● **Source data**:
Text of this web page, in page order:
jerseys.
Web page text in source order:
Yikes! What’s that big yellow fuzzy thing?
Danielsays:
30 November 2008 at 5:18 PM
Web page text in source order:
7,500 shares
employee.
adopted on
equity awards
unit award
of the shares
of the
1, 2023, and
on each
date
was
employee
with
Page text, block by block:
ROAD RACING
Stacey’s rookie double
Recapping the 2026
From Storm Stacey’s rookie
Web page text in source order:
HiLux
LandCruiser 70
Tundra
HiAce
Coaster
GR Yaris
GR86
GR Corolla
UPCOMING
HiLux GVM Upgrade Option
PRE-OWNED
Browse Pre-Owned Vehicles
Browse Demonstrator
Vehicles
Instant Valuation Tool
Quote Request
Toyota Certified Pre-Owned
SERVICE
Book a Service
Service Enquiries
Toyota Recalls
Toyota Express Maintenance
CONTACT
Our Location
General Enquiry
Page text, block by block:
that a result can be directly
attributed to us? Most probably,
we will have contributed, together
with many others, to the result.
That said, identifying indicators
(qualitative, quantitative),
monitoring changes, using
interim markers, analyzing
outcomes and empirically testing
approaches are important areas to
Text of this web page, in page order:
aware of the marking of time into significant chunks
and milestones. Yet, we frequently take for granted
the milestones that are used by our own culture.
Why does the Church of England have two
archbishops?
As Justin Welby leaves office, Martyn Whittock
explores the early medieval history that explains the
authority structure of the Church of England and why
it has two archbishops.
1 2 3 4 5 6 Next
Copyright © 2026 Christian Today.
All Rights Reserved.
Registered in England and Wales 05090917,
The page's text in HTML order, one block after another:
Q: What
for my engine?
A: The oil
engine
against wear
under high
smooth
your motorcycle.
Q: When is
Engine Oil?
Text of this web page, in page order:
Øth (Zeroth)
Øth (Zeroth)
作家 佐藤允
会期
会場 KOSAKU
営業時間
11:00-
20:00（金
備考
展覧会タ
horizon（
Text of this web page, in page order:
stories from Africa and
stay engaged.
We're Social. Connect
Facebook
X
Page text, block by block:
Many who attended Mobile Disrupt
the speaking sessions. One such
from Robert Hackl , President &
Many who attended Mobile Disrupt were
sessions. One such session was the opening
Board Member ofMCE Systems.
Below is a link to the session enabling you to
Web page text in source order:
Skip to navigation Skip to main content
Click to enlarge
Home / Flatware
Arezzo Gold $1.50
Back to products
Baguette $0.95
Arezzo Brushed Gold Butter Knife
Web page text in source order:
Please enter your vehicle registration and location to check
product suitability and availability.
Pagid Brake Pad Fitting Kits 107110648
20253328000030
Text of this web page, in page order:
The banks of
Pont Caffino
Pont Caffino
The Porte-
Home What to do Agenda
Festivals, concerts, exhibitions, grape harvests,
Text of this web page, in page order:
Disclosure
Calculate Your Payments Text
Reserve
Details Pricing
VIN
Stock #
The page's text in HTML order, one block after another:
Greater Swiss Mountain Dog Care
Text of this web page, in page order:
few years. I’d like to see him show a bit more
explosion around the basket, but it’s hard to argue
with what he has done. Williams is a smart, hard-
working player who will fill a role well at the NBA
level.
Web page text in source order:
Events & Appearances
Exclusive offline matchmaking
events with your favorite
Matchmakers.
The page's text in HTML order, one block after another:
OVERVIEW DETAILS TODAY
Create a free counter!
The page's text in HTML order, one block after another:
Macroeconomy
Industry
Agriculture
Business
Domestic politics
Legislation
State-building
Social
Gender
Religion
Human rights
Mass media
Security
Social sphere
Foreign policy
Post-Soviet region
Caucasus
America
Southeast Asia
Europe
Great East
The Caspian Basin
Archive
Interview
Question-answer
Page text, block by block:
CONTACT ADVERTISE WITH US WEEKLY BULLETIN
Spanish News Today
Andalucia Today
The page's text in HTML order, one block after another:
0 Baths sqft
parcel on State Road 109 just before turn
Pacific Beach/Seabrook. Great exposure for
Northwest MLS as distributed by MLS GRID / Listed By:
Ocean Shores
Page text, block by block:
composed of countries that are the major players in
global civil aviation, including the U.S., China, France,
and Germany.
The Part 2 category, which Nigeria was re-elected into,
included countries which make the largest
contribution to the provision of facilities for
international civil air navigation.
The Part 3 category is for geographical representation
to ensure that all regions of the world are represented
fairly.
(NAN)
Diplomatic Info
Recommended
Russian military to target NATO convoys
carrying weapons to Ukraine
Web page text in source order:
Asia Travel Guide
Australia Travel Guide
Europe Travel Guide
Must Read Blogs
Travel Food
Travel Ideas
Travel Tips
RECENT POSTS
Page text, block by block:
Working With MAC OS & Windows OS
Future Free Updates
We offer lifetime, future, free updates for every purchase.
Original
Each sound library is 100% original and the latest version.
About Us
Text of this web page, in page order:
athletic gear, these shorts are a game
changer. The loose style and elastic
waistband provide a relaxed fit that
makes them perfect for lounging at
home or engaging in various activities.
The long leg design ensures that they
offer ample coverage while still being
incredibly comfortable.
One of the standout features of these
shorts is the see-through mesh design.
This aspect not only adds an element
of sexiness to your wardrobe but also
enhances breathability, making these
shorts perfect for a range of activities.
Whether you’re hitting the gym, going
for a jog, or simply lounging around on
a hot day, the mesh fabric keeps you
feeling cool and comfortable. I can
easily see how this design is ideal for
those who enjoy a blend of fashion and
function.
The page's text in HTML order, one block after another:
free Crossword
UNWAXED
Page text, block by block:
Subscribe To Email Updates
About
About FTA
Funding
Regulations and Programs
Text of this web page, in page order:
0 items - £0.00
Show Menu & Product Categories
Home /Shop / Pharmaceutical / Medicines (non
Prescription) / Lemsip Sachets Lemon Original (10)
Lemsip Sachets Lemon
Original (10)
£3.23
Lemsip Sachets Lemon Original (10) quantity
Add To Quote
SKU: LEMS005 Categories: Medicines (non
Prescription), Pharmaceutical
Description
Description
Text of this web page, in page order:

● **What the task asks**: The full data, repeated exactly, is the only acceptable output.

● **Answer to this problem**:
Text of this web page, in page order:
jerseys.
Web page text in source order:
Yikes! What’s that big yellow fuzzy thing?
Danielsays:
30 November 2008 at 5:18 PM
Web page text in source order:
7,500 shares
employee.
adopted on
equity awards
unit award
of the shares
of the
1, 2023, and
on each
date
was
employee
with
Page text, block by block:
ROAD RACING
Stacey’s rookie double
Recapping the 2026
From Storm Stacey’s rookie
Web page text in source order:
HiLux
LandCruiser 70
Tundra
HiAce
Coaster
GR Yaris
GR86
GR Corolla
UPCOMING
HiLux GVM Upgrade Option
PRE-OWNED
Browse Pre-Owned Vehicles
Browse Demonstrator
Vehicles
Instant Valuation Tool
Quote Request
Toyota Certified Pre-Owned
SERVICE
Book a Service
Service Enquiries
Toyota Recalls
Toyota Express Maintenance
CONTACT
Our Location
General Enquiry
Page text, block by block:
that a result can be directly
attributed to us? Most probably,
we will have contributed, together
with many others, to the result.
That said, identifying indicators
(qualitative, quantitative),
monitoring changes, using
interim markers, analyzing
outcomes and empirically testing
approaches are important areas to
Text of this web page, in page order:
aware of the marking of time into significant chunks
and milestones. Yet, we frequently take for granted
the milestones that are used by our own culture.
Why does the Church of England have two
archbishops?
As Justin Welby leaves office, Martyn Whittock
explores the early medieval history that explains the
authority structure of the Church of England and why
it has two archbishops.
1 2 3 4 5 6 Next
Copyright © 2026 Christian Today.
All Rights Reserved.
Registered in England and Wales 05090917,
The page's text in HTML order, one block after another:
Q: What
for my engine?
A: The oil
engine
against wear
under high
smooth
your motorcycle.
Q: When is
Engine Oil?
Text of this web page, in page order:
Øth (Zeroth)
Øth (Zeroth)
作家 佐藤允
会期
会場 KOSAKU
営業時間
11:00-
20:00（金
備考
展覧会タ
horizon（
Text of this web page, in page order:
stories from Africa and
stay engaged.
We're Social. Connect
Facebook
X
Page text, block by block:
Many who attended Mobile Disrupt
the speaking sessions. One such
from Robert Hackl , President &
Many who attended Mobile Disrupt were
sessions. One such session was the opening
Board Member ofMCE Systems.
Below is a link to the session enabling you to
Web page text in source order:
Skip to navigation Skip to main content
Click to enlarge
Home / Flatware
Arezzo Gold $1.50
Back to products
Baguette $0.95
Arezzo Brushed Gold Butter Knife
Web page text in source order:
Please enter your vehicle registration and location to check
product suitability and availability.
Pagid Brake Pad Fitting Kits 107110648
20253328000030
Text of this web page, in page order:
The banks of
Pont Caffino
Pont Caffino
The Porte-
Home What to do Agenda
Festivals, concerts, exhibitions, grape harvests,
Text of this web page, in page order:
Disclosure
Calculate Your Payments Text
Reserve
Details Pricing
VIN
Stock #
The page's text in HTML order, one block after another:
Greater Swiss Mountain Dog Care
Text of this web page, in page order:
few years. I’d like to see him show a bit more
explosion around the basket, but it’s hard to argue
with what he has done. Williams is a smart, hard-
working player who will fill a role well at the NBA
level.
Web page text in source order:
Events & Appearances
Exclusive offline matchmaking
events with your favorite
Matchmakers.
The page's text in HTML order, one block after another:
OVERVIEW DETAILS TODAY
Create a free counter!
The page's text in HTML order, one block after another:
Macroeconomy
Industry
Agriculture
Business
Domestic politics
Legislation
State-building
Social
Gender
Religion
Human rights
Mass media
Security
Social sphere
Foreign policy
Post-Soviet region
Caucasus
America
Southeast Asia
Europe
Great East
The Caspian Basin
Archive
Interview
Question-answer
Page text, block by block:
CONTACT ADVERTISE WITH US WEEKLY BULLETIN
Spanish News Today
Andalucia Today
The page's text in HTML order, one block after another:
0 Baths sqft
parcel on State Road 109 just before turn
Pacific Beach/Seabrook. Great exposure for
Northwest MLS as distributed by MLS GRID / Listed By:
Ocean Shores
Page text, block by block:
composed of countries that are the major players in
global civil aviation, including the U.S., China, France,
and Germany.
The Part 2 category, which Nigeria was re-elected into,
included countries which make the largest
contribution to the provision of facilities for
international civil air navigation.
The Part 3 category is for geographical representation
to ensure that all regions of the world are represented
fairly.
(NAN)
Diplomatic Info
Recommended
Russian military to target NATO convoys
carrying weapons to Ukraine
Web page text in source order:
Asia Travel Guide
Australia Travel Guide
Europe Travel Guide
Must Read Blogs
Travel Food
Travel Ideas
Travel Tips
RECENT POSTS
Page text, block by block:
Working With MAC OS & Windows OS
Future Free Updates
We offer lifetime, future, free updates for every purchase.
Original
Each sound library is 100% original and the latest version.
About Us
Text of this web page, in page order:
athletic gear, these shorts are a game
changer. The loose style and elastic
waistband provide a relaxed fit that
makes them perfect for lounging at
home or engaging in various activities.
The long leg design ensures that they
offer ample coverage while still being
incredibly comfortable.
One of the standout features of these
shorts is the see-through mesh design.
This aspect not only adds an element
of sexiness to your wardrobe but also
enhances breathability, making these
shorts perfect for a range of activities.
Whether you’re hitting the gym, going
for a jog, or simply lounging around on
a hot day, the mesh fabric keeps you
feeling cool and comfortable. I can
easily see how this design is ideal for
those who enjoy a blend of fashion and
function.
The page's text in HTML order, one block after another:
free Crossword
UNWAXED
Page text, block by block:
Subscribe To Email Updates
About
About FTA
Funding
Regulations and Programs
Text of this web page, in page order:
0 items - £0.00
Show Menu & Product Categories
Home /Shop / Pharmaceutical / Medicines (non
Prescription) / Lemsip Sachets Lemon Original (10)
Lemsip Sachets Lemon
Original (10)
£3.23
Lemsip Sachets Lemon Original (10) quantity
Add To Quote
SKU: LEMS005 Categories: Medicines (non
Prescription), Pharmaceutical
Description
Description
Text of this web page, in page order:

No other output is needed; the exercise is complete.